NEWS-JURITECH – N°12 – 12 JUILLET 2025 – ©DROIT-NUMÉRIQUE.CD
Fuite massive de données et alerte de l’ARPTC : quelles obligations pour les entreprises au regard du Code du numérique ?


Brozeck KANDOLO
Président de Droit-Numérique.cd
Chargé d’enseignement en Master Droit de l’Intelligence Artificielle à l’ICP
Doctorant contractuel en Droit du numérique à l’Université de Nantes


L’ESSENTIEL
Dans un article publié en juin 2025 sur le site « Cybernews », il a été révélé que plus de 16 milliards d’identifiants et de mots de passe, constituant des données à caractère personnel, ont été mis en ligne. Face à cette situation préoccupante, l’ARPTC, qui exerce les missions de l’Autorité de protection des données en RDC, a publié le 11 juillet un communiqué appelant la population à prendre des mesures de sécurité. Étant donné que les fuites de données peuvent résulter de failles techniques ou organisationnelles au sein des entreprises, celles-ci soulèvent la question de leur conformité aux obligations légales en matière de protection des données personnelles et de leur responsabilité en cas de violation de données. |

INTRODUCTION
Le 11 juillet 2025, l’Autorité de Régulation de la Poste et des Télécommunications du Congo « ci-après ARPTC » a publié un communiqué officiel n° ARPTC/CLG/005/2025 annonçant l’existence d’une fuite massive de données personnelles[1], portant sur plus de 16 milliards d’identifiants et de mots de passe désormais accessibles en ligne. L’information a d’abord été relayée par le média spécialisé Cybernews[2], puis confirmée par la Commission nationale de l’informatique et des libertés (CNIL)[3], autorité française de protection des données. Toutefois, selon la CNIL elle-même, il ne s’agirait pas d’une fuite de données inédite, mais plutôt d’une agrégation de plusieurs fuites antérieures, compilées et diffusées à grande échelle. Autrement dit, aucune nouvelle brèche de sécurité n’aurait été identifiée[4], mais l’exposition cumulée de données déjà compromises crée un risque renouvelé pour les personnes concernées.

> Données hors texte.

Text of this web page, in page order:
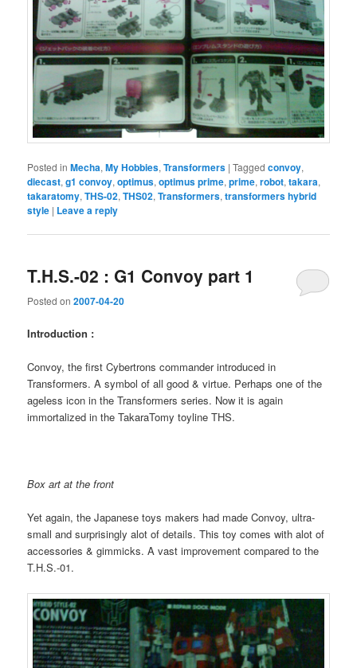
Posted in Mecha,My Hobbies,Transformers |Tagged convoy,
diecast,g1 convoy,optimus,optimus prime,prime,robot,takara,
takaratomy,THS-02,THS02,Transformers,transformers hybrid
style | Leave a reply
T.H.S.-02 : G1 Convoy part 1
Posted on2007-04-20
Introduction :
Convoy, the first Cybertrons commander introduced in
Transformers. A symbol of all good & virtue. Perhaps one of the
ageless icon in the Transformers series. Now it is again
immortalized in the TakaraTomy toyline THS.
Box art at the front
Yet again, the Japanese toys makers had made Convoy, ultra-
small and surprisingly alot of details. This toy comes with alot of
accessories & gimmicks. A vast improvement compared to the
T.H.S.-01.
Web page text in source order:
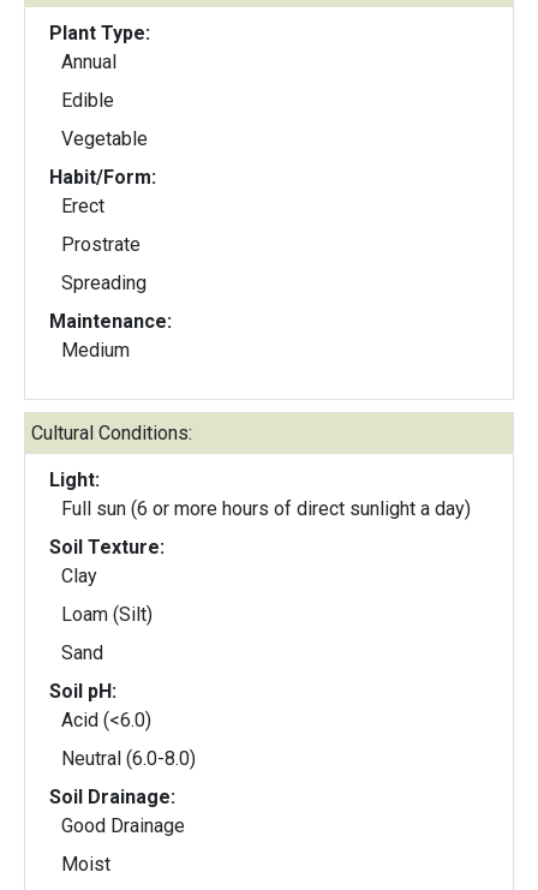
Plant Type:
Annual
Edible
Vegetable
Habit/Form:
Erect
Prostrate
Spreading
Maintenance:
Medium
Cultural Conditions:
Light:
Full sun (6 or more hours of direct sunlight a day)
Soil Texture:
Clay
Loam (Silt)
Sand
Soil pH:
Acid (<6.0)
Neutral (6.0-8.0)
Soil Drainage:
Good Drainage
Moist
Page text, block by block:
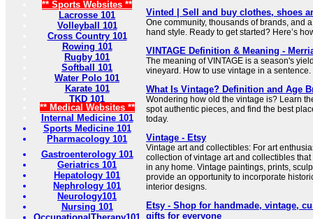
** Sports Websites **
Lacrosse 101
Volleyball 101
Cross Country 101
Rowing 101
Rugby 101
Softball 101
Water Polo 101
Karate 101
TKD 101
** Medical Websites **
Internal Medicine 101
Sports Medicine 101
Pharmacology 101
Gastroenterology 101
Geriatrics 101
Hepatology 101
Nephrology 101
Neurology101
Nursing 101
Vinted | Sell and buy clothes, shoes
One community, thousands of brands, and
hand style. Ready to get started? Here’s
VINTAGE Definition & Meaning -
The meaning of VINTAGE is a season's
vineyard. How to use vintage in a sentence.
What Is Vintage? Definition and Age
Wondering how old the vintage is? Learn
spot authentic pieces, and find the best
today.
Vintage - Etsy
Vintage art and collectibles: For art
collection of vintage art and collectibles
in any home. Vintage paintings, prints,
provide an opportunity to incorporate
interior designs.
Etsy - Shop for handmade, vintage,
gifts for everyone
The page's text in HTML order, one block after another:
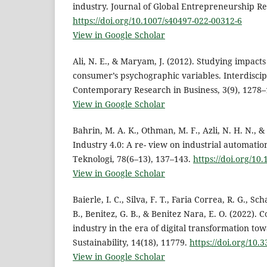
industry. Journal of Global Entrepreneurship
https://doi.org/10.1007/s40497-022-00312-6
View in Google Scholar
Ali, N. E., & Maryam, J. (2012). Studying
consumer’s psychographic variables.
Contemporary Research in Business, 3(9),
View in Google Scholar
Bahrin, M. A. K., Othman, M. F., Azli, N. H. N.,
Industry 4.0: A re- view on industrial
Teknologi, 78(6–13), 137–143. https://doi.org/
View in Google Scholar
Baierle, I. C., Silva, F. T., Faria Correa, R. G.,
B., Benitez, G. B., & Benitez Nara, E. O. (2022).
industry in the era of digital transformation
Sustainability, 14(18), 11779. https://doi.org/
View in Google Scholar
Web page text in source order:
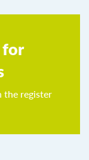
for
the register
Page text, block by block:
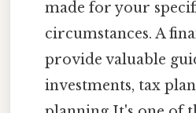
made for your
circumstances. A
provide valuable
investments, tax
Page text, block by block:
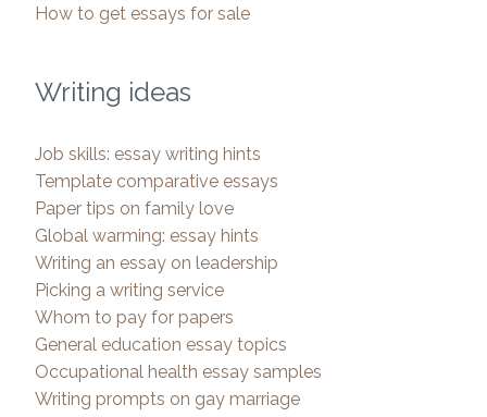
How to get essays for sale
Writing ideas
Job skills: essay writing hints
Template comparative essays
Paper tips on family love
Global warming: essay hints
Writing an essay on leadership
Picking a writing service
Whom to pay for papers
General education essay topics
Occupational health essay samples
Writing prompts on gay marriage
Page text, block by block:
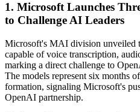
1. Microsoft Launches
to Challenge AI Leaders
Microsoft's MAI division unveiled
capable of voice transcription,
marking a direct challenge to
The models represent six months
formation, signaling Microsoft's
OpenAI partnership.
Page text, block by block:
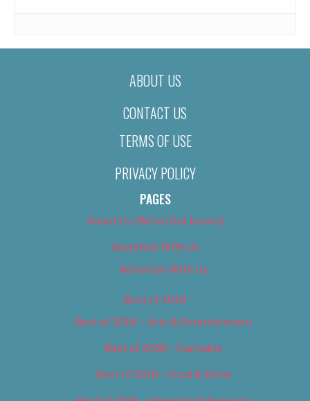
ABOUT US
CONTACT US
TERMS OF USE
PRIVACY POLICY
PAGES
About Us (We’ve Got Issues)
Advertise With Us
Advertise With Us
Best of 2018
Best of 2018 – Arts & Entertainment
Best of 2018 – Cannabis
Best of 2018 – Food & Drink
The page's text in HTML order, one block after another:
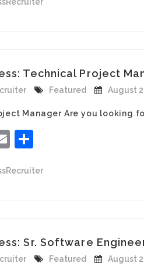
Technical Project
Featured August
Manager Are you looking
Email
Sr. Software
Featured August

Cette communication officielle revêt néanmoins une portée symbolique et juridique significative, dans la mesure où elle constitue la première prise de parole publique de l’ARPTC dans le cadre de ses nouvelles compétences en matière de protection des données à caractère personnel[5]. Elle invite ainsi à réinterroger les obligations juridiques qui incombent aux entreprises, congolaises ou étrangères, lorsqu’elles traitent des données personnelles relatives à des résidents congolais, en particulier en cas de fuite ou de violation de ces données.
L’analyse qui suit propose donc, dans un premier temps, de rappeler les obligations générales de conformité à la protection des données imposées aux entreprises par le Code du numérique (A), avant d’examiner, dans un second temps, les devoirs spécifiques qui leur incombent en cas de violation de données personnelles (B).

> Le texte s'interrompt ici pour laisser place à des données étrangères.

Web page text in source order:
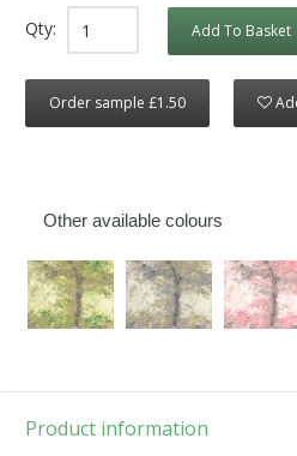
Qty: Add To Basket
Order sample £1.50
Other available colours
Product information
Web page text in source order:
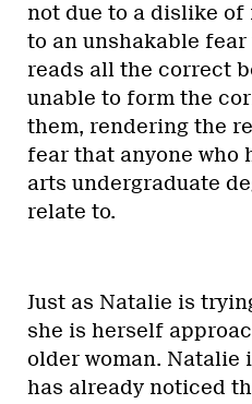
not due to a dislike
to an unshakable
reads all the correct
unable to form the
them, rendering the
fear that anyone who
arts undergraduate
relate to.
Just as Natalie is
she is herself
older woman. Natalie
has already noticed
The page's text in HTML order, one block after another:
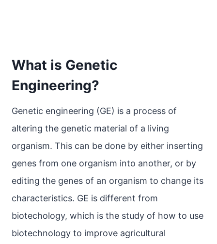
What is Genetic
Engineering?
Genetic engineering (GE) is a process of
altering the genetic material of a living
organism. This can be done by either inserting
genes from one organism into another, or by
editing the genes of an organism to change its
characteristics. GE is different from
biotechology, which is the study of how to use
biotechnology to improve agricultural
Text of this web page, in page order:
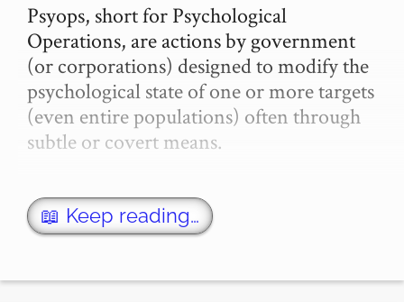
Psyops, short for Psychological
Operations, are actions by government
(or corporations) designed to modify the
psychological state of one or more targets
(even entire populations) often through
subtle or covert means.
The term originated with the US
government, but also has a my…
📖 Keep reading…
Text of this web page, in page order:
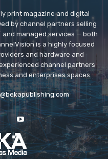
print magazine and digital
by channel partners selling
and managed services — both
is a highly focused
and hardware and
channel partners
and enterprises spaces.
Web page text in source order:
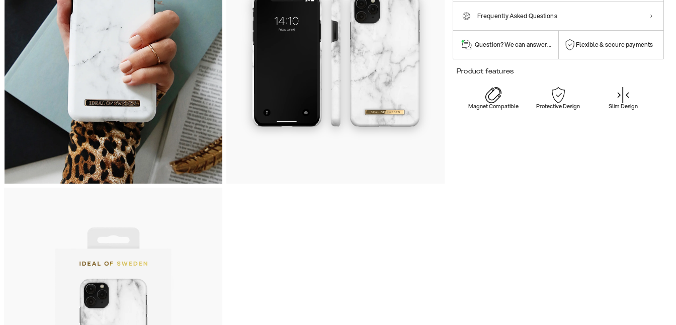
Frequently Asked Questions
Question? We can answer them! Flexible & secure payments
Product features
Magnet Compatible Protective Design Slim Design
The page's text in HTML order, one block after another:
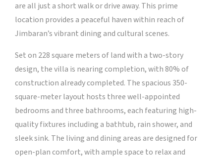
are all just a short walk or drive away. This prime
location provides a peaceful haven within reach of
Jimbaran’s vibrant dining and cultural scenes.
Set on 228 square meters of land with a two-story
design, the villa is nearing completion, with 80% of
construction already completed. The spacious 350-
square-meter layout hosts three well-appointed
bedrooms and three bathrooms, each featuring high-
quality fixtures including a bathtub, rain shower, and
sleek sink. The living and dining areas are designed for
open-plan comfort, with ample space to relax and
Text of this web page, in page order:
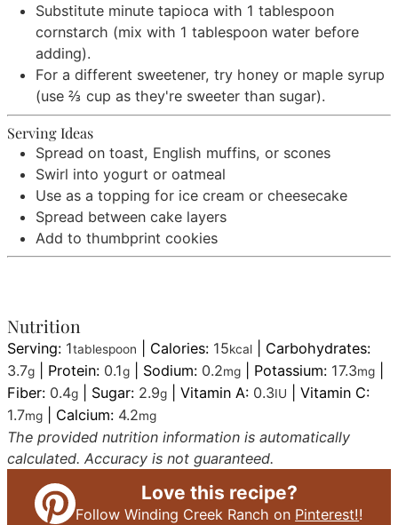
Substitute minute tapioca with 1 tablespoon
cornstarch (mix with 1 tablespoon water before
adding).
For a different sweetener, try honey or maple syrup
(use ⅔ cup as they're sweeter than sugar).
Serving Ideas
Spread on toast, English muffins, or scones
Swirl into yogurt or oatmeal
Use as a topping for ice cream or cheesecake
Spread between cake layers
Add to thumbprint cookies
Nutrition
Serving: 1tablespoon Calories: 15kcal
Carbohydrates:
3.7g Protein: 0.1g Sodium: 0.2mg Potassium: 17.3mg
Fiber: 0.4g Sugar: 2.9g |Vitamin A: 0.3IU |Vitamin C:
1.7mg Calcium: 4.2mg
The provided nutrition information is automatically
calculated. Accuracy is not guaranteed.
Love this recipe?
Follow Winding Creek Ranch on Pinterest!!
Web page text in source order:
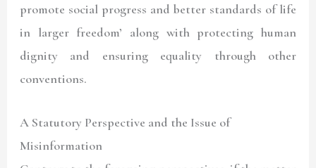
promote social progress and better standards of life
in larger freedom’ along with protecting human
dignity and ensuring equality through other
conventions.
A Statutory Perspective and the Issue of
Misinformation
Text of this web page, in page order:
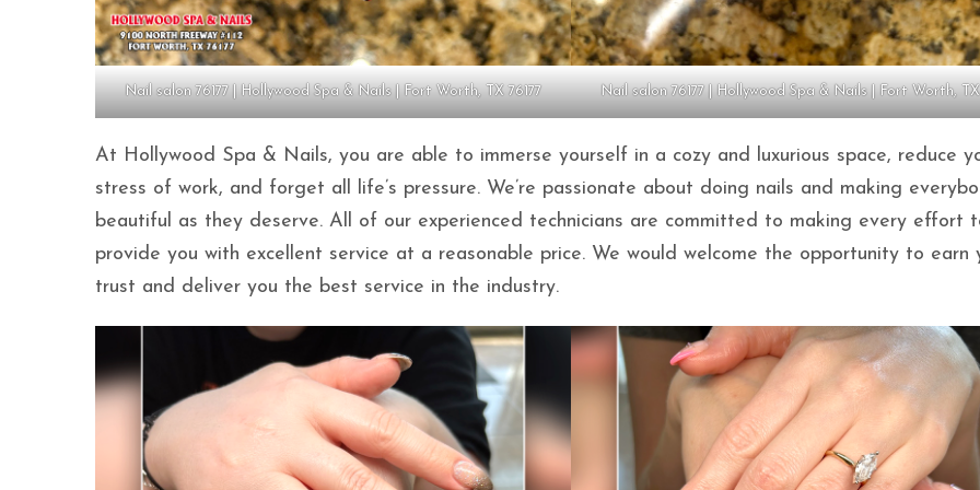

- Le cadre juridique de la protection des données personnelles en RDC
La protection des données à caractère personnel en République démocratique du Congo (RDC) repose aujourd’hui sur un socle normatif tripartite, articulé autour de trois instruments principaux, loi n° 20/017 du 25 novembre 2020 relative aux télécommunications et aux technologies de l’information et de la communication, le Code du numérique adopté en 2023, et, plus récemment, la Convention de Malabo (Union africaine), relative à la cybersécurité et à la protection des données à caractère personnel, depuis sa ratification par la RDC, le 27 juin 2025[6].
Ces textes convergent pour reconnaître comme donnée personnelle « toute information se rapportant à une personne physique identifiée ou identifiable directement ou indirectement »[7]. Cette définition recouvre aussi bien les données directement identifiantes (nom, prénom, etc.) que les données indirectement identifiantes, telles que les identifiants de connexion, l’adresse IP, ou encore les données de géolocalisation.
Le Code du numérique congolais, en particulier, institue un régime contraignant à l’égard des entités qui collectent, traitent ou stockent des données personnelles, qu’il s’agisse d’acteurs publics ou privés, congolais ou étrangers, dès lors que le traitement concerne des résidents situés sur le territoire national[8]. Ces entreprises sont ainsi tenues de respecter les principes fondamentaux d’un traitement licite, notamment la transparence, la finalité déterminée, la proportionnalité, la sécurité des données et le respect des droits des personnes concernées[9].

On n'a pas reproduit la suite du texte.